About how to control thread in cuSPARSE

Hello,

I’d like to execute sparse matrix-vector multiplication using CUDA on C++.

I’ve transformed 2d-array ( non-zero element percentage of 63%) to CSR, and utilized that format with that operation.

Specifically, I allocated block per row, made each thread implement element-wise multiplication, and each shared memory (per block) add up that results.

These method looks quite efficient.

all of sudden, I’d like to know whether using specific library of CUDA ( e.g. cuSPARSE) is more efficient.

I don’t know how cuSPARSE implemented SpMV specifically.

how that library ( i mean cuSPARSE ) allocate thread (or block) to improve efficiency of SpMV?

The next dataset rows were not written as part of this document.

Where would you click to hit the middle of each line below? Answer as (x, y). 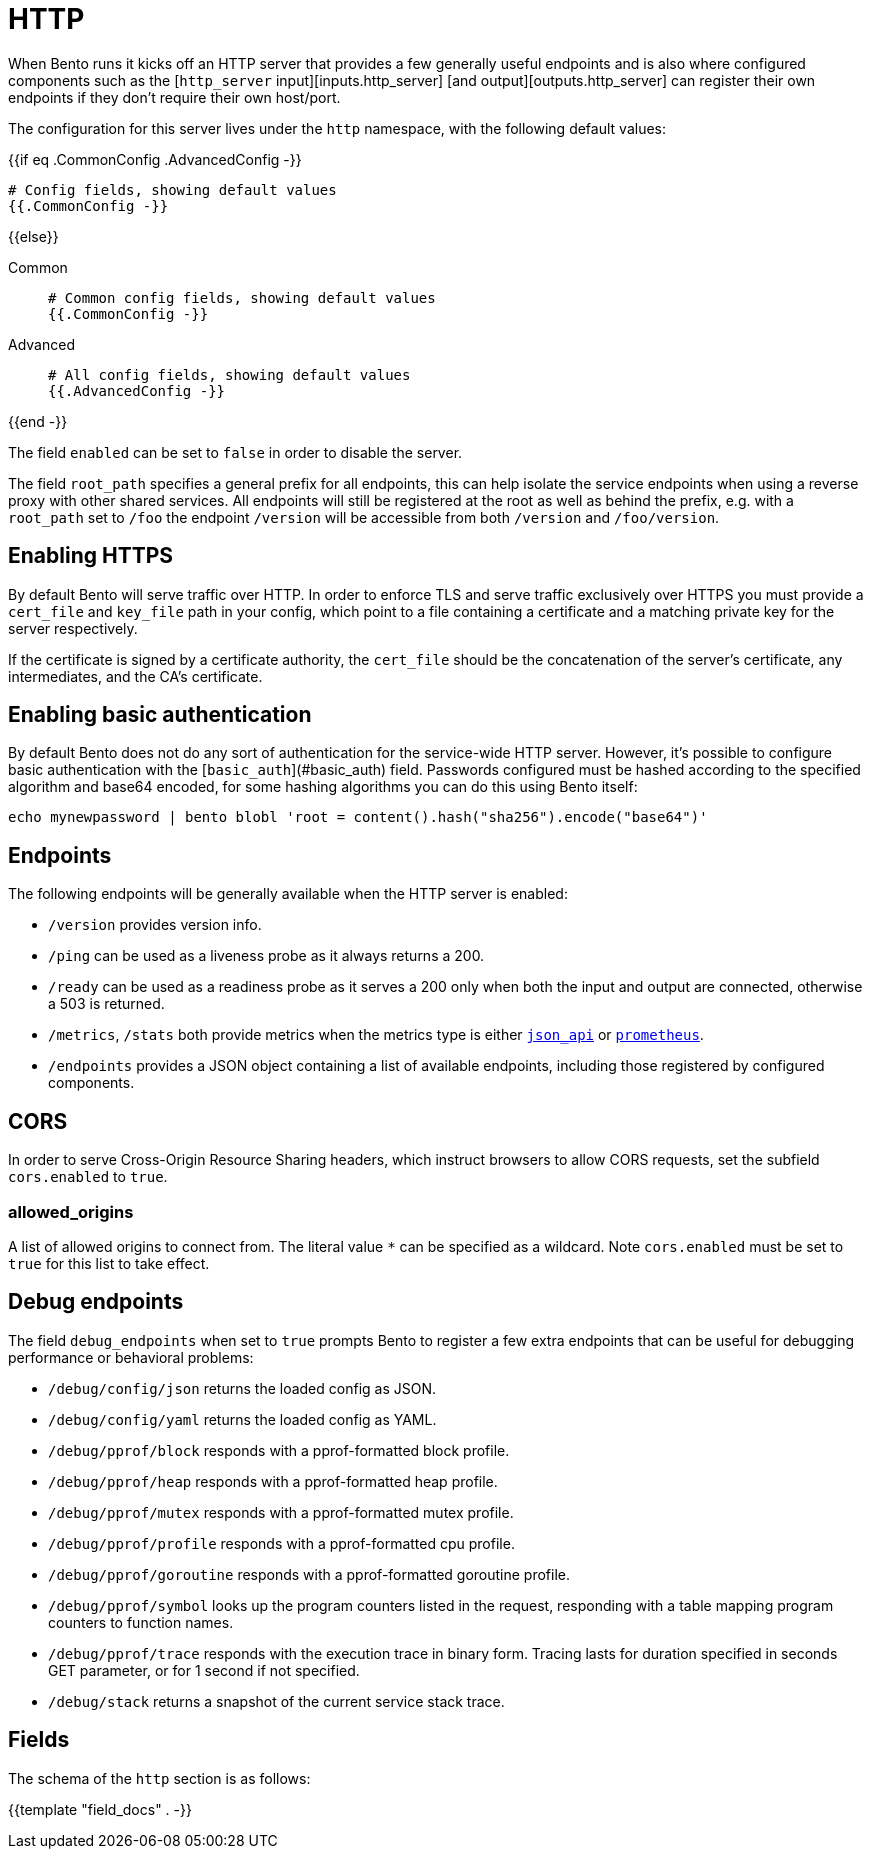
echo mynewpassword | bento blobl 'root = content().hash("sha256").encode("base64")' (358, 817)
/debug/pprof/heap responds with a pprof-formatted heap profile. (273, 1481)
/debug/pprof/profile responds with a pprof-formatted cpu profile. (281, 1543)
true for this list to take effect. (109, 1263)
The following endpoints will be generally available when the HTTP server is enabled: (288, 894)
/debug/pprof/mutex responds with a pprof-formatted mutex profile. (281, 1512)
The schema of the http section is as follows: (159, 1778)
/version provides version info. (155, 925)

In your view of programmer, what is a more efficient way of SpMV?

Hello.

cuSPARSE-SpMV operates as a black box, and all you can do is peek through NVIDIA’s tool (Nsight Compute) on what kernels it uses underneath. In there, you will see that it uses 2 kernels, with the first one partitioning the work, and the second one doing the heavy computational work, creating a number of threads that is proportional to the number of nonzeros of the matrix.
More specifically, if I recall correctly, in CUDA 12.5 it assigns 5 nonzeros per CUDA thread, and in a previous version (CUDA 11? maybe) it assigned 4 nonzeros per thread.

So if you would like an efficient way to execute SpMV on GPUs for your custom kernel, you should follow the guideline to create threads that are proportional to the number of nonzeros of the matrix. I do not know if the thread block size plays any significant role in all this.

1 Like

Thanks for your quick answer. I didn’t catch an important part. However, because of accuracy issue, i had to have the order of summation deterministic ( not completely but quite ordered). I should think about some consideration…

I have some additional question.

  1. what function is used to sum up results per row in cuSPARSE while implementing SpMV using CSR matrix. ???
  2. when using CSR format, a row which doesn’t have non-zero elem can be passed ( by thread ) ??? i think some threads can be wasted…

for example ) A.T @ x = y ( result vector ), where A is a matrix (m x k), x is a vector(k x 1) and y is a vector(m x 1).

cf) when i use atomicadd (for summation), computational accuracy decreased. back then, data type of matrix is float32

A typical sparse percentage (i.e. percentage of non-zero values) for cusparse methods to be interesting might be 1% or less.

I don’t think cusparse will be interesting from a performance perspective at 63% non-zero values.

If it were my code, and already had an implementation of “sparse” matrix-vector multiply, and the sparse percentage was 63%, I would probably compare it for performance against cublas<T>gemv, with a dense matrix realization.

1 Like

Hi. I work on cuSPARSE. I agree with everything that’s been said in here. The best SpMV for your matrix is almost-surely going to be a dense GEMV from cuBLAS.

I don’t want to get into the internals of how cuSPARSE SpMV works. The implementation is complicated. If you’re interested in the topic in general, then “spmv load balancing” is a good thing to search for in Google Scholar.

1 Like

Thanks! A few months ago, I employed CUPY… which used more than 40GB memory with 12 of 2d array and some operation…!
So i tried to SpMV to address memeory issue and the speed of computation!
According to your comment, it looks useful to address of my issue( memory & speed ) due to difference of cupy & CUDA(especially in C++), Currently, i don’t know how cupy and CUDA control when implementing matrix-vector multiplication yet. it is sure than i should try some library…!

Thanks for your useful comment. i should try to implement cuBLAS!! Compring with CUPY, it looks like CUDA control memory more efficiently.,! ( IDK specifically how to control )
Anyway, i aprreciate your quick comment.